Digitalisierung in der Produktion - Factory Innovation
Digitalisierung, Qualität

Digitalisierung in der Produktion

Manufacturing Execution Systems als Kommunikationsdrehscheibe

Lesedauer: 7 Minuten

22. April 2023 von Ernst Peßl und Bernd Steinbrenner

Digitalisierung in der Produktion
© Adobe Stock/metamorworks

Transparenz in der Produktion ist eine wesentliche Grundlage, wenn nicht sogar der Treiber einer digitalen Fabrik beziehungsweise einer Smart Factory. In einer transparenten Produktionsstätte sind Softwarelösungen wie Enterprise Resource Planning (ERP)-Systeme oder Manufacturing Execution Systems (MES), Sensoren, mobile Endgeräte und Produktionsanlagen miteinander vernetzt und tauschen kontinuierlich Daten aus.

Das Spannungsfeld, Kundenwünsche in den Mittelpunkt des unternehmerischen Handelns zu stellen und dennoch ökonomisch zu bleiben, wird in wirtschaftlich angespannten Zeiten zu einer immer schwierigeren Aufgabe für produzierende Unternehmen. Kleine Losgrößen, hohe Produktvielfalt, kurze Lieferzeiten und hohe Qualitätsanforderungen sind Kennzeichen dafür. Das heißt, die Hauptaufgabe der Produktionsplanung und -steuerung besteht darin, bestmöglich den Material-, Auftrags- und Informationsfluss zu regeln und gegebenenfalls dem veränderten Systemzustand anzupassen.
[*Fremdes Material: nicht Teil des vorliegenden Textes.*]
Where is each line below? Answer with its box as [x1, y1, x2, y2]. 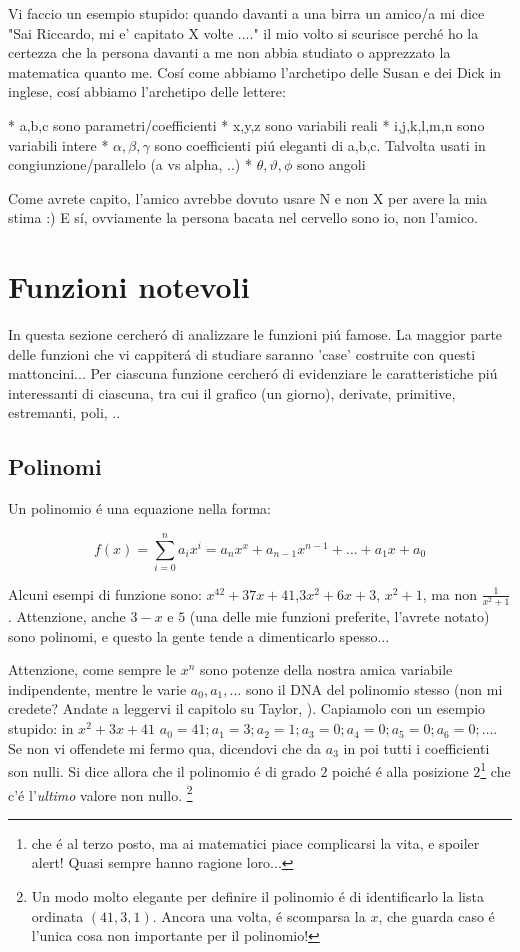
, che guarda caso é [378, 905, 495, 926]
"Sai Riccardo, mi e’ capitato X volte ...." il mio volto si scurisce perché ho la [8, 22, 479, 43]
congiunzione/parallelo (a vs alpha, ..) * [8, 154, 252, 175]
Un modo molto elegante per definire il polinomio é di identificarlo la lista [31, 885, 484, 906]
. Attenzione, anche [8, 606, 126, 627]
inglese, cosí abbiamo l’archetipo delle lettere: [8, 81, 286, 102]
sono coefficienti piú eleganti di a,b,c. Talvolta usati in [154, 134, 486, 155]
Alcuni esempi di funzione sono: [8, 583, 202, 604]
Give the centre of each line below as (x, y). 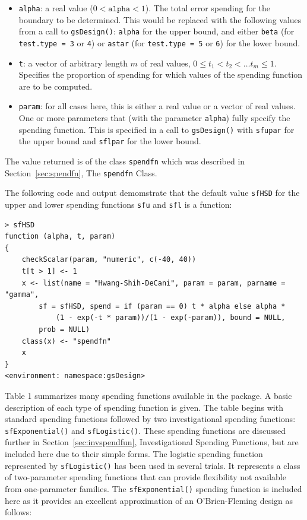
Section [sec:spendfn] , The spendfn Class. (81, 172)
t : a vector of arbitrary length (73, 63)
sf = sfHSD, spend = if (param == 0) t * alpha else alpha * (162, 306)
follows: (18, 512)
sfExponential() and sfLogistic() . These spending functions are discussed (145, 430)
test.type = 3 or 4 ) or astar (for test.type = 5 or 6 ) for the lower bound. (159, 42)
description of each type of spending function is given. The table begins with (144, 407)
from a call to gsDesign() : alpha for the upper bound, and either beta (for (156, 31)
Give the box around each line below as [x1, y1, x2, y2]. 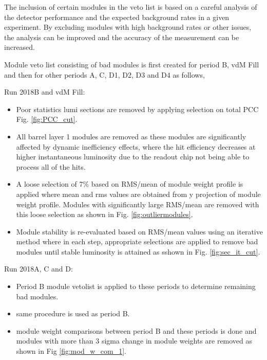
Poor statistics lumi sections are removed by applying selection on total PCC [16, 103, 259, 114]
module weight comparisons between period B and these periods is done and [16, 325, 257, 336]
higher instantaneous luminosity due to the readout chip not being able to [16, 151, 250, 162]
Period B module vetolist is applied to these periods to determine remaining [16, 281, 256, 292]
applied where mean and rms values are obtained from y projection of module [16, 188, 261, 199]
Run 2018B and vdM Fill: [4, 86, 85, 97]
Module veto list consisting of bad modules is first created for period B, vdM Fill [4, 59, 259, 69]
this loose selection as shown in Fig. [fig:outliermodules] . [16, 209, 193, 220]
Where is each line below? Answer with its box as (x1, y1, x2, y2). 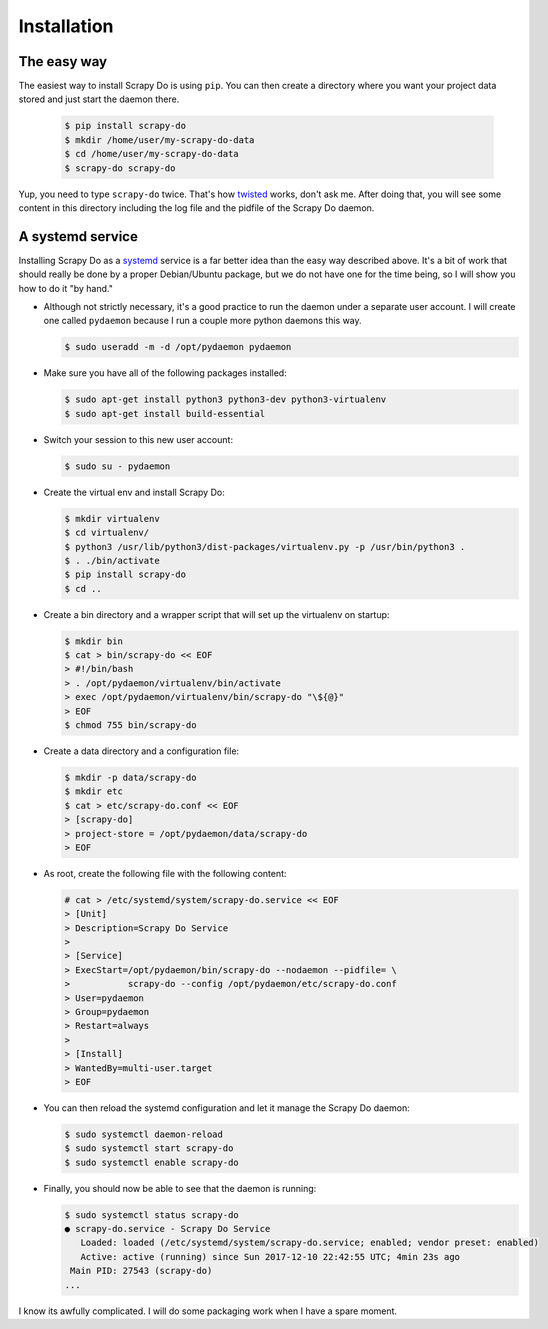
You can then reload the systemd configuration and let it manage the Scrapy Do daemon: (43, 1101, 410, 1114)
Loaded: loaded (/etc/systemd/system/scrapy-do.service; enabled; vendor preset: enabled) (80, 1237, 540, 1249)
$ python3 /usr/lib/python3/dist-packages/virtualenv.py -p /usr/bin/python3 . (64, 541, 466, 552)
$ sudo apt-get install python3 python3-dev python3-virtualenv (64, 394, 387, 405)
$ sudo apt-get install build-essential (64, 408, 265, 419)
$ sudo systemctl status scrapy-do (64, 1209, 239, 1220)
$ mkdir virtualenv (64, 513, 160, 524)
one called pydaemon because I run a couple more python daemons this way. (43, 315, 362, 327)
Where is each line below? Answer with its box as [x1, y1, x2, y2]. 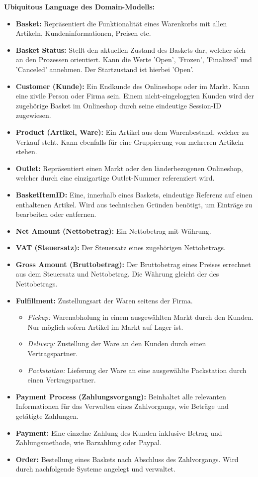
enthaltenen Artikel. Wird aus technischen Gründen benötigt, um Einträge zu [15, 199, 253, 209]
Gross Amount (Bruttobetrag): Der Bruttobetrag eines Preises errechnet [15, 259, 251, 269]
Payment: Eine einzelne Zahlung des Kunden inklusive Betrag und [15, 427, 222, 438]
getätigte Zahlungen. [15, 411, 79, 421]
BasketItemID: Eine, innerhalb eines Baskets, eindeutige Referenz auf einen [15, 189, 253, 199]
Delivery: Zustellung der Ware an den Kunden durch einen [27, 338, 206, 349]
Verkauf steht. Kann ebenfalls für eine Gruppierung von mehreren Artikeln [15, 136, 244, 147]
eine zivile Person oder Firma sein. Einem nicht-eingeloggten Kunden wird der [15, 91, 255, 101]
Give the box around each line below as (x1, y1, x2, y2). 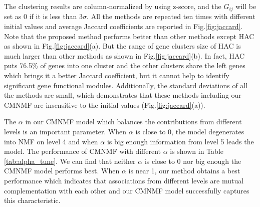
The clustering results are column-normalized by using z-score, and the (4, 1, 221, 11)
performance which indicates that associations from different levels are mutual (4, 175, 244, 185)
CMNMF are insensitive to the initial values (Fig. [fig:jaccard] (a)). (4, 99, 205, 110)
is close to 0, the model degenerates (135, 126, 244, 136)
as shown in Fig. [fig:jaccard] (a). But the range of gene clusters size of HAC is (4, 41, 241, 51)
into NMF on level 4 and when (4, 136, 98, 146)
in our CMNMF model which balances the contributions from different (25, 116, 242, 127)
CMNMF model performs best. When (4, 165, 120, 176)
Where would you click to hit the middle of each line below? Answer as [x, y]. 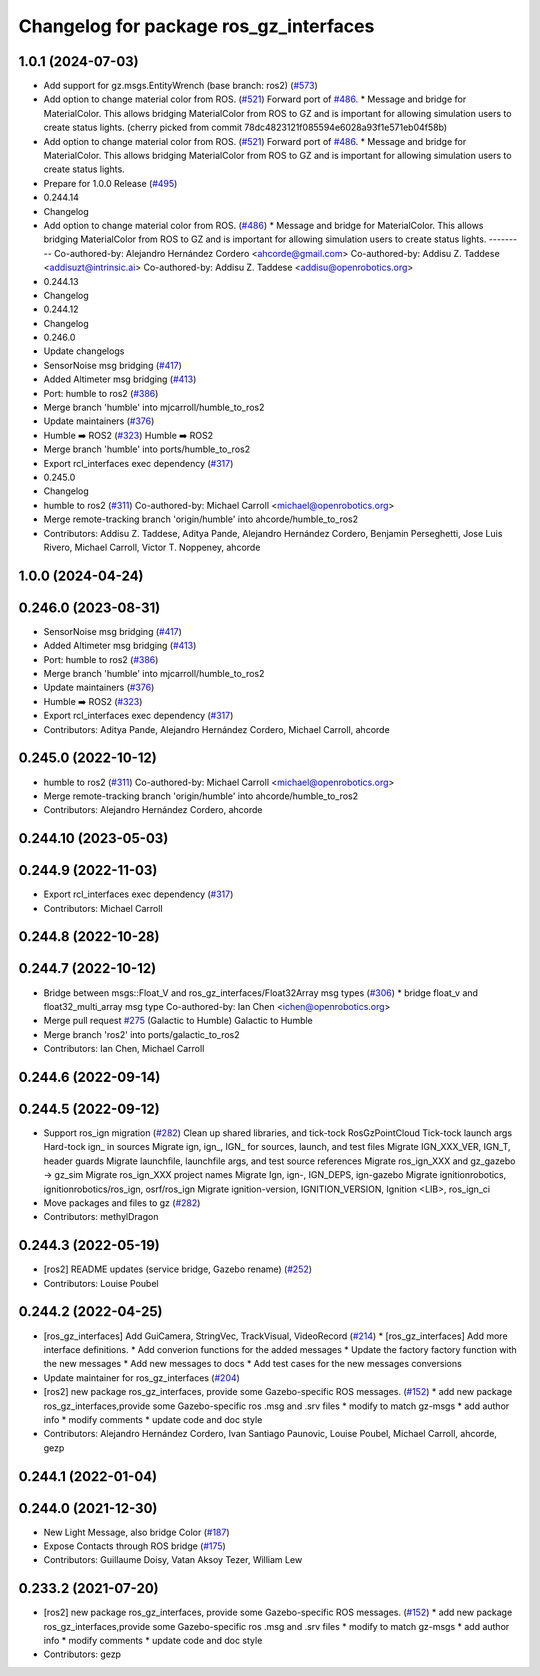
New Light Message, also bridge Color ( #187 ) [136, 1532]
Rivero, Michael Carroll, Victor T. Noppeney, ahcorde [152, 547]
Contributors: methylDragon [101, 1217]
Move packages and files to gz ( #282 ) [122, 1202]
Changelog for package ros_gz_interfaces [196, 26]
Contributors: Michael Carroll [103, 908]
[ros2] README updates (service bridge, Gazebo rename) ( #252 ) [178, 1269]
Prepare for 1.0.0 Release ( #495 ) [110, 183]
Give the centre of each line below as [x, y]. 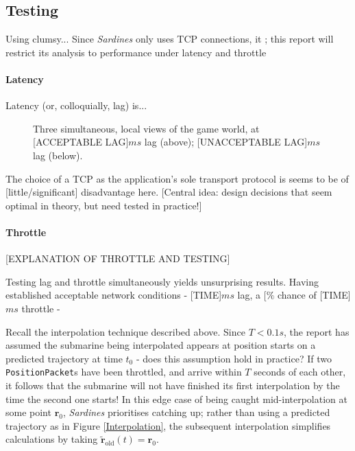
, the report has [316, 331]
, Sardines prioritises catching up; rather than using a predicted [196, 412]
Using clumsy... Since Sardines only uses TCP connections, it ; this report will [170, 39]
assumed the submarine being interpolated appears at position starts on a [161, 345]
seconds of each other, [300, 372]
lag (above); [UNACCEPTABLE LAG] [226, 142]
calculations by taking [52, 439]
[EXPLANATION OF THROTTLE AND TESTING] [118, 258]
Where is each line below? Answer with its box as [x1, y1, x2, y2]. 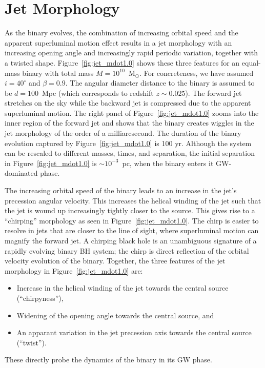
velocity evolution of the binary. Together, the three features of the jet [5, 255, 226, 266]
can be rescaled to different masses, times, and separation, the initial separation [5, 148, 255, 158]
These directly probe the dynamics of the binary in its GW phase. [5, 354, 212, 365]
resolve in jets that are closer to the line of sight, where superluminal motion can [5, 225, 259, 236]
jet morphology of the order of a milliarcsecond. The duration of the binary [5, 128, 241, 138]
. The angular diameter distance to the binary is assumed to [65, 77, 255, 88]
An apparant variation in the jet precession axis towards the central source [16, 327, 252, 338]
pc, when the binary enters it [122, 157, 214, 168]
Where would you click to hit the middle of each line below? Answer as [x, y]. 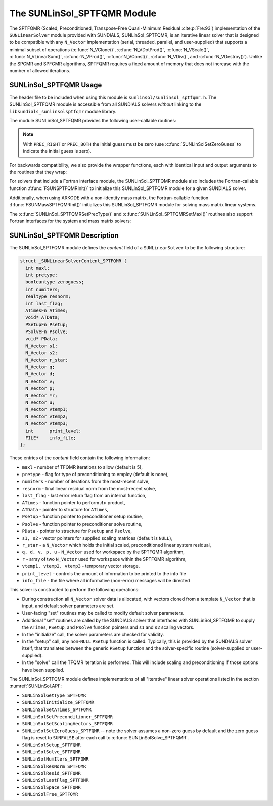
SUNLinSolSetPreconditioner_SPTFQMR [67, 717]
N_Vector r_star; [47, 360]
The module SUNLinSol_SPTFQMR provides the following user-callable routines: [93, 120]
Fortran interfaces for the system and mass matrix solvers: [70, 221]
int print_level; [54, 431]
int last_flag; [44, 303]
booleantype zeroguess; [55, 282]
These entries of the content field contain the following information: [80, 458]
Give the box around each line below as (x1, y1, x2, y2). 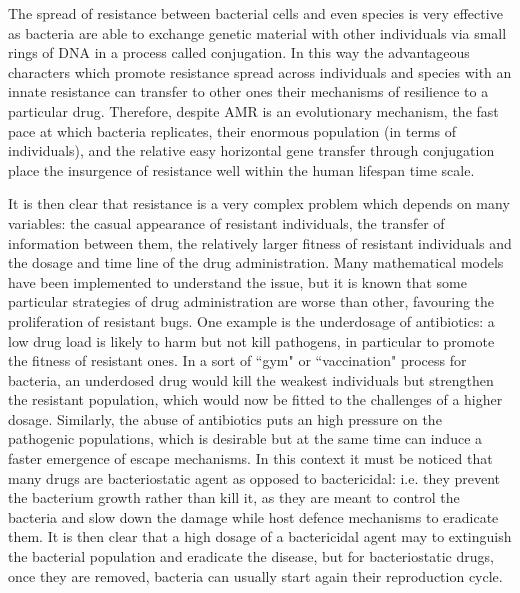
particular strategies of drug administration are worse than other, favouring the (8, 291, 495, 312)
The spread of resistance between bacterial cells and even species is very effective (8, 3, 503, 23)
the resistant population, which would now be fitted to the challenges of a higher (8, 389, 503, 410)
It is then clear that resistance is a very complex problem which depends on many (8, 193, 510, 214)
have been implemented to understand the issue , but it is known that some (8, 271, 467, 292)
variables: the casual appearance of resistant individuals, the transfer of (8, 212, 445, 233)
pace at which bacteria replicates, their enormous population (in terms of (8, 120, 457, 141)
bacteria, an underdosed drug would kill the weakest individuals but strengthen (8, 369, 494, 390)
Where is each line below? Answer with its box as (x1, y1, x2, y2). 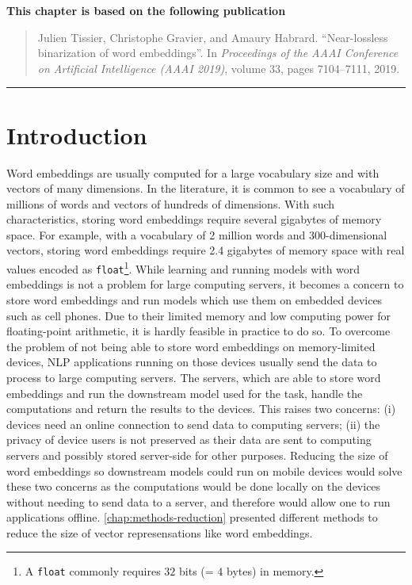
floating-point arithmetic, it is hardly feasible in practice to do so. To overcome (6, 323, 391, 339)
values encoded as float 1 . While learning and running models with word (6, 258, 360, 277)
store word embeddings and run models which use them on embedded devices (6, 291, 383, 308)
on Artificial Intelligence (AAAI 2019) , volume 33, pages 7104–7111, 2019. (37, 59, 400, 76)
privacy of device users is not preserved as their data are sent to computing (6, 431, 372, 448)
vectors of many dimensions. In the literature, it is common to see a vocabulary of (6, 180, 405, 197)
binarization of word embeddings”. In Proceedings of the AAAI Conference (37, 44, 399, 61)
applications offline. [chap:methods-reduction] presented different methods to (6, 509, 378, 526)
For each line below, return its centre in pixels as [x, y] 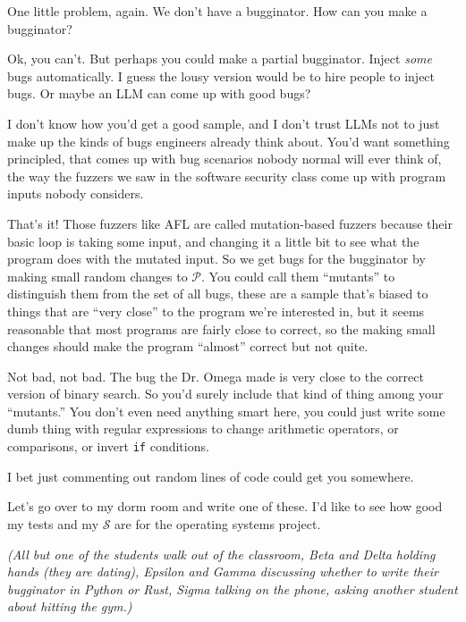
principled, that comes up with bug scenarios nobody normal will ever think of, [225, 159]
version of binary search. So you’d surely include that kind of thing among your [225, 394]
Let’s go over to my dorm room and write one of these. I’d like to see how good [225, 506]
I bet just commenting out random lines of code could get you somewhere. [211, 476]
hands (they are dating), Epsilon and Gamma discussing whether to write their [223, 572]
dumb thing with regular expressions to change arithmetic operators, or [203, 429]
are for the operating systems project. [218, 523]
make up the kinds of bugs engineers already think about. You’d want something [229, 141]
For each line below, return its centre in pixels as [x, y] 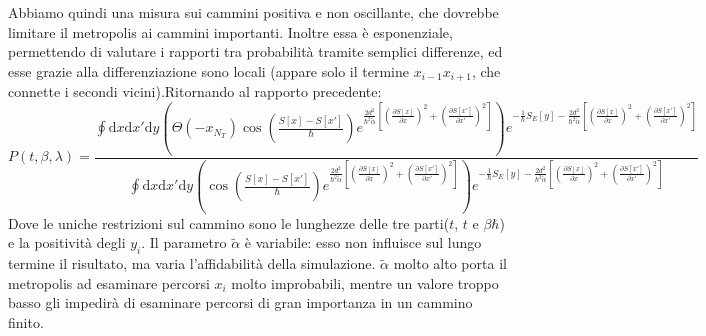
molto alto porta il [450, 263]
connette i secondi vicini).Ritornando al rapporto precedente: [195, 91]
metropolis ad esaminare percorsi [109, 282]
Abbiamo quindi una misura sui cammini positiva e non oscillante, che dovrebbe [253, 12]
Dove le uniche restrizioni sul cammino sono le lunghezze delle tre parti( [229, 222]
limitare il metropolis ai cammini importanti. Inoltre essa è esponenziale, [230, 31]
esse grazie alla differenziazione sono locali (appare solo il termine [208, 70]
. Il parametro [184, 242]
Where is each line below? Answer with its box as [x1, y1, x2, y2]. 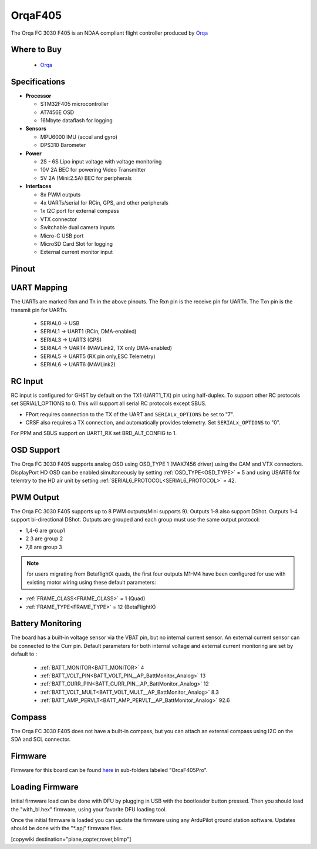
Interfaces [25, 183, 52, 190]
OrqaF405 [11, 9, 62, 22]
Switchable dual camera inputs [40, 224, 115, 231]
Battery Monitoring [11, 619, 82, 629]
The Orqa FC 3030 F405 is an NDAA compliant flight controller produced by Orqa [11, 29, 208, 36]
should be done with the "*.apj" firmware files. [11, 825, 123, 832]
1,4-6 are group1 [25, 527, 65, 534]
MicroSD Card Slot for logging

Die aufgezeigten Entwicklungen und Treiber lassen in weiterer Folge eine Smart Factory entstehen, in der beispielsweise intelligente Produkte, Maschinen, Informations- und Kommunikationstechnologie sowie der Mensch vernetzt kooperieren und damit verbundene Potenziale einer effizienten Produktion ausschöpfen.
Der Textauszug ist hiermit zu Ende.